Andrew replied, "What happened to the time? We can't be reaching Carlisle yet?" He looked at his watch. "I guess we are." Then, to Libby, "You didn't fall that time."

"Then you did see it?" She frowned. "Now, that's like Aileen. I'm sure there was no reason to get off the bus early except to prevent my meeting you. How long had you known Aileen before then, Andrew?"

"Not very long. Just enough to be able to recognize her at sight and to feel that I ought to offer her my seat."

Libby curled her lip.

Andrew grinned, "You can't be jealous of a might-have-been, surely? Besides, what difference would it have made? I'd have been sufficiently interested in you to work out a way of meeting you."

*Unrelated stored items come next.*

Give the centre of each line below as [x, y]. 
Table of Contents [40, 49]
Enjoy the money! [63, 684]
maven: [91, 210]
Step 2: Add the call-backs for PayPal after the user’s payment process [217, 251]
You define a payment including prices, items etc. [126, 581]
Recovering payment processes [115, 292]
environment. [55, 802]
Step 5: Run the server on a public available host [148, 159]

"But you didn't even look at me."

"I hardly had the chance."

"Then how would you have met me?"

"Some way. I don't know how. But you'll admit this is a rather foolish argument we're having."

They were leaving Carlisle. Libby felt a trouble in her mind. The little man opposite had been following their whispered conversation, with only the loss of his smile to show that he understood. Libby said to him, "Can you show us more?"

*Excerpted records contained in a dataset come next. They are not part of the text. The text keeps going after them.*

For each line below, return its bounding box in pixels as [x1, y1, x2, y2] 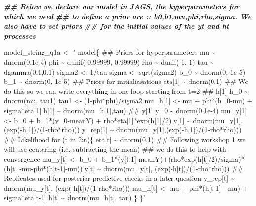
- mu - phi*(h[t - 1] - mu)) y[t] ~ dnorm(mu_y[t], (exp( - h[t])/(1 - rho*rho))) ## [19, 163, 244, 173]
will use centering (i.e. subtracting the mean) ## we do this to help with [4, 144, 226, 154]
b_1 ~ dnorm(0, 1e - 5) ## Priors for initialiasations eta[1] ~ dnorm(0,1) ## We [4, 76, 248, 86]
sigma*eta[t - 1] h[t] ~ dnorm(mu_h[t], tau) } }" [4, 192, 146, 203]
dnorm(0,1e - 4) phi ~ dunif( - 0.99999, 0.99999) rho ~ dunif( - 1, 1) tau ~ [4, 56, 214, 67]
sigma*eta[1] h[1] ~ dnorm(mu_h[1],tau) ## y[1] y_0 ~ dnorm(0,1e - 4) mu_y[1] [4, 105, 247, 115]
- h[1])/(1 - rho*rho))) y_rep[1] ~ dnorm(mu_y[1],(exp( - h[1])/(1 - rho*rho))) [20, 124, 242, 135]
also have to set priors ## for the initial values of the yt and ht [4, 21, 229, 31]
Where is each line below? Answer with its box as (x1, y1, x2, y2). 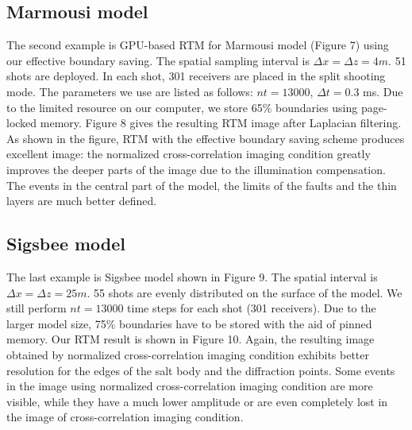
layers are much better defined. (6, 192, 157, 209)
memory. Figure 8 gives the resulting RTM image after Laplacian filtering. (40, 114, 402, 131)
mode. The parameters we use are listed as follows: (6, 83, 253, 99)
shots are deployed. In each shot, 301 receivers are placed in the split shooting (6, 68, 386, 84)
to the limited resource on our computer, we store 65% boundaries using (6, 99, 358, 115)
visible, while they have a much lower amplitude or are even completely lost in (6, 393, 388, 409)
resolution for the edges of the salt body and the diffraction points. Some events (6, 362, 395, 378)
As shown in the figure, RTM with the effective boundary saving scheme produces (6, 130, 405, 146)
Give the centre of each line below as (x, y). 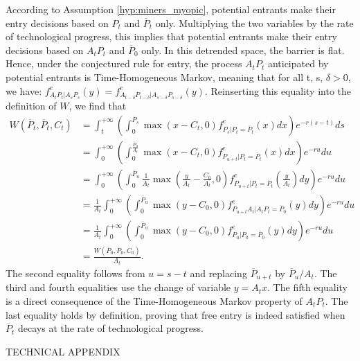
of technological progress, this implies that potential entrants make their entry (171, 36)
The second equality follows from (75, 273)
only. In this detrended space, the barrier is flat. (243, 50)
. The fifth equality (307, 287)
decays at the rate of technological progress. (110, 328)
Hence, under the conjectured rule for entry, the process (124, 63)
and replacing (218, 273)
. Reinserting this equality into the (278, 90)
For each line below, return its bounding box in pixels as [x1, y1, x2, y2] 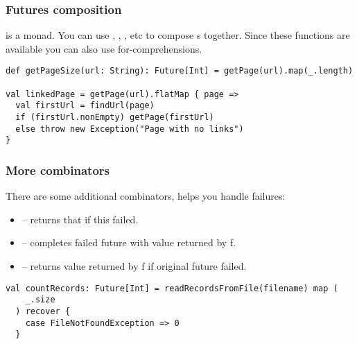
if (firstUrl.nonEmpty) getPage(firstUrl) [15, 112, 214, 123]
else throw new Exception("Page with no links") [15, 123, 244, 134]
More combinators [6, 161, 110, 178]
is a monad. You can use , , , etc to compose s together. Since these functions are [6, 28, 350, 42]
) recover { [15, 306, 71, 316]
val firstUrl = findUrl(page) [15, 101, 155, 111]
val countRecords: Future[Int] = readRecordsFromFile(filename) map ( [6, 283, 338, 293]
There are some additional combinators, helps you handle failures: [6, 189, 286, 203]
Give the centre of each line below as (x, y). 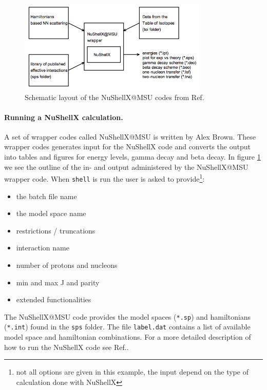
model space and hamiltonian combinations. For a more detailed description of (128, 337)
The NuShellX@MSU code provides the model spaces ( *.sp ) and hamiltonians (128, 316)
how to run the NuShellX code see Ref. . (66, 347)
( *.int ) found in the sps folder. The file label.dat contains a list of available (127, 327)
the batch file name (46, 196)
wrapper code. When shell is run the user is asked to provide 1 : (104, 178)
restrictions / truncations (56, 230)
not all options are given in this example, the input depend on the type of (132, 372)
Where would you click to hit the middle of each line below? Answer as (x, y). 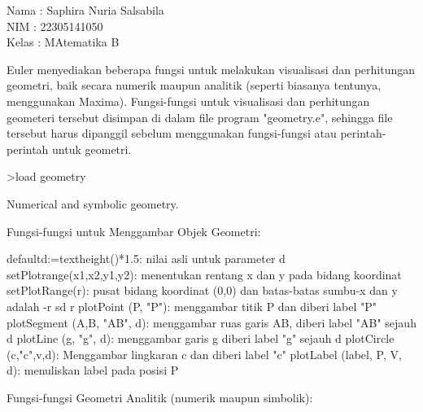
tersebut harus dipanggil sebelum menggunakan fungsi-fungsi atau (172, 133)
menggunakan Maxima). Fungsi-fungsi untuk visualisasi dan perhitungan (188, 101)
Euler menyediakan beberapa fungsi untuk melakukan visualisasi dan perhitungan (211, 69)
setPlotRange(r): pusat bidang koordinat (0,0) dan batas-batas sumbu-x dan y (202, 290)
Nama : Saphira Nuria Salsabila (85, 10)
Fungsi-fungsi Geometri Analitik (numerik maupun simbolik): (160, 397)
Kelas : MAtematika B (63, 42)
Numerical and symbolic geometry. (93, 203)
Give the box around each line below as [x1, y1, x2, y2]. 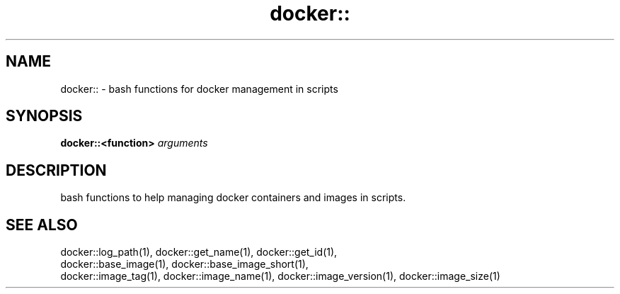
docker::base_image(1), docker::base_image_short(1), [60, 258, 309, 271]
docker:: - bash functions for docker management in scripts [60, 82, 338, 95]
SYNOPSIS [6, 107, 83, 125]
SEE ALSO [6, 215, 78, 234]
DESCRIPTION [6, 161, 107, 179]
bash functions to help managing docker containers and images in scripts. [60, 191, 406, 204]
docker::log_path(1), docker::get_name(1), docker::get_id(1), [60, 246, 338, 259]

Andrew interrupted, "Wait now, Libby. What are you going to try to do?"

She said, "I want to see our wedding day. What it would have been if I had caught the strap."

Andrew was visibly annoyed. "Now, that's not fair. We might not have been married on the same day, you know."

But she said, "Can you show it to me, Mr. Fate?" The little man nodded.

His magic slab of glass was sparking into life again, glowing a little. The light collected and formed into figures. The sound of organ music was playing in Libby's ears without there actually being sound.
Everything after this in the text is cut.